Umm, you can just tell when it's not consensual or they're just doing it for money. The guy getting it looks like he's just trying to get through it, not really feeling the dude he's connecting with or whatever. As for girls taking it anally, I have a friend whose friend in high school works in the porn industry. (She holds a record for having shoved several hundred chopsticks in her puss.) Anyway, she said they are all hopped up on muscle relaxants in order to accomodate some of the larger porn stars. You can tell when you see that gaping hole afterward. :squiffy: So in that case, it;s not like the girl is loving it if she has to dope up to do it, she just wants to get paid cashmoney. So anyway, the thought just occured to me that we should move this conversation to the pigsty. :p

We are in the pigsty dear! So muscle relaxants... About the gaping hole, I've assumed it's because the porn stars are so big, most guys aren't that big. How many chopsticks did she get in by the way?
 
We are in the pigsty dear! So muscle relaxants... About the gaping hole, I've assumed it's because the porn stars are so big, most guys aren't that big. How many chopsticks did she get in by the way?

Well if she weren't on muscle relaxants her sphincter would go back to normal after, "That's right bitch, take mah mutha f***in' load, Take it, bitch."

Umm, I think 400ish? Maybe? I'm not sure, I never watched it.
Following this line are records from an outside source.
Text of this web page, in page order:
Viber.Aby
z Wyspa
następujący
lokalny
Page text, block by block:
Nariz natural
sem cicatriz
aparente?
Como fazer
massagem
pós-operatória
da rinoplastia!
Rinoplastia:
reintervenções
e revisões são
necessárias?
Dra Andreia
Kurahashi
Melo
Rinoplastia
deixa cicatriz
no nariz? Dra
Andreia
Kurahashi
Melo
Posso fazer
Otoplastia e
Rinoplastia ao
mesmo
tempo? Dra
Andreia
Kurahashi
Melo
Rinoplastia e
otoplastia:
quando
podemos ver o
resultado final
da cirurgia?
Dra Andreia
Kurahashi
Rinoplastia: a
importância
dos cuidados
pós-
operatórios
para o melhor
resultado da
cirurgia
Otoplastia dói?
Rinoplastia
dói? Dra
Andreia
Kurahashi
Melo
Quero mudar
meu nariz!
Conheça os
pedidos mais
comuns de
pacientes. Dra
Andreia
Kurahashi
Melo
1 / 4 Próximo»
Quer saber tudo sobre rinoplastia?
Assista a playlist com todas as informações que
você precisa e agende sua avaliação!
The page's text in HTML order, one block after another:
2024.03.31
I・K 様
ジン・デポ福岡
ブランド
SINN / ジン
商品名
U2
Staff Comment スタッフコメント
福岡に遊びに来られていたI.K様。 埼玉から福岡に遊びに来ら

I did learn that in hot tub scenes they use salt water so that their titties will bounce up and down on top of the water and float. :D Hope floats like tits in a jacuzzi porn. :love:
 
Well if she weren't on muscle relaxants her sphincter would go back to normal after, "That's right bitch, take mah mutha f***in' load, Take it, bitch."

Umm, I think 400ish? Maybe? I'm not sure, I never watched it. I did learn that in hot tub scenes they use salt water so that their titties will bounce up and down on top of the water and float. :D Hope floats like tits in a jacuzzi porn. :love:

:eek: 400!?!?!? How on earth is that possible??? I mean, where did she put them? I mean it's not like there's a lot of space there. If you do that you must break.....well, something! Salt water? I assumed that their boobs were floating because of the silicon or something like that. Any other secrets she told you about?
 
:eek: 400!?!?!? How on earth is that possible??? I mean, where did she put them? I mean it's not like there's a lot of space there. If you do that you must break.....well, something! Salt water? I assumed that their boobs were floating because of the silicon or something like that. Any other secrets she told you about?
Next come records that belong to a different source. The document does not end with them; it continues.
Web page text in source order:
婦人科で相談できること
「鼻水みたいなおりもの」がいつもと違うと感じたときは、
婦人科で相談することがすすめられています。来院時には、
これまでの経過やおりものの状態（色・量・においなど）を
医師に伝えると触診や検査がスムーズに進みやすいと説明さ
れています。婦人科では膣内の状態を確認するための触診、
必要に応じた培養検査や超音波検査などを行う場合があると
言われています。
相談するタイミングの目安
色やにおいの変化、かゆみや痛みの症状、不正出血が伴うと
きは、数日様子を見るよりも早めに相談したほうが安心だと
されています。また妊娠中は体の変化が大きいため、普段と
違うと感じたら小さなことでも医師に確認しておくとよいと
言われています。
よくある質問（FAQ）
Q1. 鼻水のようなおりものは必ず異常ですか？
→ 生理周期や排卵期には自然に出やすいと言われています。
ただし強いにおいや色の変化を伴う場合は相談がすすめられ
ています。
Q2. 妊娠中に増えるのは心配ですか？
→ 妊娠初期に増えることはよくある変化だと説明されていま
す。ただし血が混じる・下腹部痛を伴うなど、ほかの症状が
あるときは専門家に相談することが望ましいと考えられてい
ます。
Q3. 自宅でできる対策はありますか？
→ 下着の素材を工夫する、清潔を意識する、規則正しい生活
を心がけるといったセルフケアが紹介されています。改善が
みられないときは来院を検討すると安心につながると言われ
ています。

No, I never met her. I went to my friends other friends house in Echo Park while she was watching her cat and their mutual friend is the porn star. I only heard stories and saw her photo on the wall, so it's not like we're chums. I also saw in that house one of those old London Bombing posters that said Stay Calm or something or another, red and white. It was the first time I'd seen that poster, it's a lovely design.
 
No, I never met her. I went to my friends other friends house in Echo Park while she was watching her cat and their mutual friend is the porn star. I only heard stories and saw her photo on the wall, so it's not like we're chums. I also saw in that house one of those old London Bombing posters that said Stay Calm or something or another, red and white. It was the first time I'd seen that poster, it's a lovely design.
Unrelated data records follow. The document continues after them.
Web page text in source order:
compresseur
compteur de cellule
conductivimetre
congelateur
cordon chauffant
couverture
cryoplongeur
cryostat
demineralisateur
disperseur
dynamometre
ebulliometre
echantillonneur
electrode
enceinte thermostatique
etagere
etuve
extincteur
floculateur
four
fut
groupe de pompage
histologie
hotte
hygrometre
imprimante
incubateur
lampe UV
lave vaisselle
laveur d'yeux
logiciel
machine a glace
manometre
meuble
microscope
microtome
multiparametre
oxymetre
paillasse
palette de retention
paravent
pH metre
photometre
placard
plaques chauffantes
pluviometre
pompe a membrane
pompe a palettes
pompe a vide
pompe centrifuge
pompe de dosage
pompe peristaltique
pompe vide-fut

Hmmm, strange. A career as a porn star.
 
Hmmm, strange. A career as a porn star.

Yeah, I could never do that. It's not that I'm prude, I just couldn't do it one time with someone and move on from the experience. Even if Morrissey said "Baby, Ima make your dreams come true tonight for one time only." I'd tell him to screw off. :D
 
Grrrrr....rant. A very nasty old man came into my work today to complain. It was actually nothing to do with us but I tried to find out exactly what the problem was so I could help and point him in the right direction. But before I could even find out what was wrong he started screaming at me, telling me how I was "overpaid and underworked" (yeah, tell my bank account that), that I didn't know anything, that I am a stupid ignorant little girl and that is "the story of my life".

I've worked in my current job for four years, I'm used to being shouted at but today it really got to me. I was worried I might burst into tears but I just felt sort of flat and empty. It's funny how when you work in the public sector (for front line staff anyway) people think they can treat you like dirt. It's like you barely even register as a person to them, just a thing behind a desk.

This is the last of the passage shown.